今、プロレスが熱い。正確にいえば、「第三次黄金時代」を迎えている新日本プロレスが熱い、となる。
70~80年代の「第一次黄金時代」には、試合を中継するテレビ朝日系『ワールドプロレスリング』は金曜夜8時に放送され、平均視聴率20%を獲得するほどの人気番組だった。
この頃を支えた立役者の1人が、実況を務めた古舘伊知郎だ。豊富なボキャブラリーを駆使し、流れるように畳み掛ける古舘伊知郎の名実況は、プロレスの興奮やロマンをお茶の間に伝える架け橋となっていた。
それに続く90年代「第二次黄金期」を支えた実況アナウンサーというと、辻義就(現・よしなり)が印象深い。当初は古舘の二番煎じ的な存在でしかなかったが、その“特異なキャラクター“が表に出てくるにつれ話題を呼ぶことになる。何よりこの辻アナ、天性のヒール(悪役)の素質を持っており、実況を通じてその才能が開花していったのだ。


蝶野の“悪の誘い”に乗ってしまった悲劇


1997年、当時人気絶頂にあったヒールユニット、蝶野正洋率いるnWoと敵対関係にあった辻アナ。

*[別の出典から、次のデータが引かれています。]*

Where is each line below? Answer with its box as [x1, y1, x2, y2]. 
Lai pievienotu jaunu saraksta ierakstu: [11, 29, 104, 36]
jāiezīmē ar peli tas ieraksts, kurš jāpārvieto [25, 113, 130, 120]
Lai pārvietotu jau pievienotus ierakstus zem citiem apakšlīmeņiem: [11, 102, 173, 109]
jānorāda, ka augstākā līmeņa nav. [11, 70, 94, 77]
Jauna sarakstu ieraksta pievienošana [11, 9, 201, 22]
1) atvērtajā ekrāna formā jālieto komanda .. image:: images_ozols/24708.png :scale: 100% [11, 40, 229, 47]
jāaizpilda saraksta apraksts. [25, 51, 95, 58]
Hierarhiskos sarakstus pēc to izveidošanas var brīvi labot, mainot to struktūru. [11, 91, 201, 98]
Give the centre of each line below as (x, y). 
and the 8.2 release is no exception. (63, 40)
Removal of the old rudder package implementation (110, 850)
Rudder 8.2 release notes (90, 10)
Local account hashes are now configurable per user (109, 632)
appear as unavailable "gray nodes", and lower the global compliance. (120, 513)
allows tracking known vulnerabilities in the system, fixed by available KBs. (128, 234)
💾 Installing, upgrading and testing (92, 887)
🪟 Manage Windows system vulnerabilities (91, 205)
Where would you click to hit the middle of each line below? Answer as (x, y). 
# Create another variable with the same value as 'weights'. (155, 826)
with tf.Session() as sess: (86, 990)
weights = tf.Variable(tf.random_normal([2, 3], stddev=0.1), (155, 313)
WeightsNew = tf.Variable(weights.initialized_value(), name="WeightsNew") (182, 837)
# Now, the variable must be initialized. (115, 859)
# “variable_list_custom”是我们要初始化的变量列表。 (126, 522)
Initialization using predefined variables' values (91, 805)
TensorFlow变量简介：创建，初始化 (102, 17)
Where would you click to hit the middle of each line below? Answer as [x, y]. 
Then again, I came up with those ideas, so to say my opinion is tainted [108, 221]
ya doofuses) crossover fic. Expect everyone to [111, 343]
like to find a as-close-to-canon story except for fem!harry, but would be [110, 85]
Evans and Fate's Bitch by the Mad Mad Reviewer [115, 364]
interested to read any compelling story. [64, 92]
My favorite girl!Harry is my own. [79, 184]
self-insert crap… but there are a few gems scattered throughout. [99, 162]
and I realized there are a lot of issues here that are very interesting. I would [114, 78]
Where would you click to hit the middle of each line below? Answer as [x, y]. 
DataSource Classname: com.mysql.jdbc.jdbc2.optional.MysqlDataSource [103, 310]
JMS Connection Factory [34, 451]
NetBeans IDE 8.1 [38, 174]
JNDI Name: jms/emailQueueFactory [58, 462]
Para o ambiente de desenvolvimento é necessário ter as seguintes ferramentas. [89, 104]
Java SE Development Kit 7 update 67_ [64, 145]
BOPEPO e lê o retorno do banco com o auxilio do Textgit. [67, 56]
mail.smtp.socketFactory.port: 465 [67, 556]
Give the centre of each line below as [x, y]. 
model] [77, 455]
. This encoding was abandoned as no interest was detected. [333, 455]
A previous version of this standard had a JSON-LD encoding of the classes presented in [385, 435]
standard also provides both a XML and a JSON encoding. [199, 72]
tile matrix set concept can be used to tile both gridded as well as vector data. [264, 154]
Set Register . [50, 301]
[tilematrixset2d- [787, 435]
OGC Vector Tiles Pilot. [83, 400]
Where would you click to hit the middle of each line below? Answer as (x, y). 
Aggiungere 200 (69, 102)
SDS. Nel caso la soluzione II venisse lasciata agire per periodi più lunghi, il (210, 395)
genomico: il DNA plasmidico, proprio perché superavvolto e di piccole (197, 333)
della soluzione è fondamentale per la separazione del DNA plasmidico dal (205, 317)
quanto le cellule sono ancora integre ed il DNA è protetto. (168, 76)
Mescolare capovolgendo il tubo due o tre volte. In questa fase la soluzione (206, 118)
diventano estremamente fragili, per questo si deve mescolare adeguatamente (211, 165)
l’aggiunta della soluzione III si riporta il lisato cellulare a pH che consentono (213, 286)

暴言を吐かれ、メガネを壊され、蹴り飛ばされと、散々な目に合い続けていた。ついには、蝶野に黒いスプレーで白のYシャツに「nWo」とペイントまでされてしまう。
ここまでは「悲劇の辻アナ」だったのだが、その後の対応がよくなかった。次のシリーズで、あっさりと蝶野側に寝返ってしまったのだ。nWoシャツを着込んだ辻アナが「nWoの辻よしなりです。素の自分に戻った気がします!」とご機嫌モードで登場。
超ハイテンションでnWoを称え始める始末。
それにより今度は佐々木健介ら正規軍の怒りを買い、nWoシャツをビリビリに引き裂かれてしまうはめに……。結局は元サヤに納まる辻アナだったが、双方に大きなしこりを残してしまうのであった。

レスラーを激怒させた 辻よしなりのプライベート暴露事件


2000年、あるレスラーを「根性がある」と伝えながらも、「酒の席ですぐ全裸になってしまうんですから」と余計な一言で実況。さらにプライベートでの酒癖の悪さを延々と暴露してしまう。これに当事者やそのチーム仲間は激怒、実況席で中西学にアイアンクローのお仕置きを喰らってしまうのであった。
中西から、「公共の電波使って、しょーもないことばかり言うなよ!」と怒鳴られながらも、痛む頭を抱えて試合の実況に臨んだ辻アナは、なぜここまでされたのか腑に落ちない様子で、低いテンションのまま試合そっちのけで弁解を続ける。

しかも、「テレビのメディアを向こうに回して来たってことは…ちょっと僕も考えないといけないかも知れません」と、まさかの報復宣言。試合後、中西たちの怒りが増幅したのは言うまでもない。

ヒールの帝王・蝶野をイラ立たせる辻アナのヒール力


微妙すぎるキャッチコピーセンス(武藤敬司に「セクシャルターザン」、越中詩郎に「ド演歌ファイター」など)、年下選手への呼び捨てインタビュー、興奮すると飛び出す「ヒャッハー!」のフレーズなどなど、まさにナチュラルにヒールぶりを発揮してきた辻アナ。
蝶野は「試合内容に関係なく自分が言いたい言葉を言うだけの実況で、試合中に聞こえる度にイライラした」と、辻を襲撃した時の心境を語っている。“ヒールの中のヒール”蝶野をイラつかせる辻アナのヒール力の高さ、恐るべしである。

そんな、無自覚に敵を増やすのが得意な辻アナだが、偉大すぎる古舘の後任とあって、自身の立ち位置を模索している時期は相当に悩んでいたそうだ。
「古舘の二番煎じだ」と言われ、ノイローゼになった時期もあったとか。
しかし、知人から「二番煎じは飲めるお茶だからいいじゃないか」と言われて気持ちが楽になったそう。「究極のプラス思考」と自身を語る辻アナ。そのポジティブさ「だけ」は見習いたいものである。「出がらし」にならないよう、フリーのお仕事頑張ってください!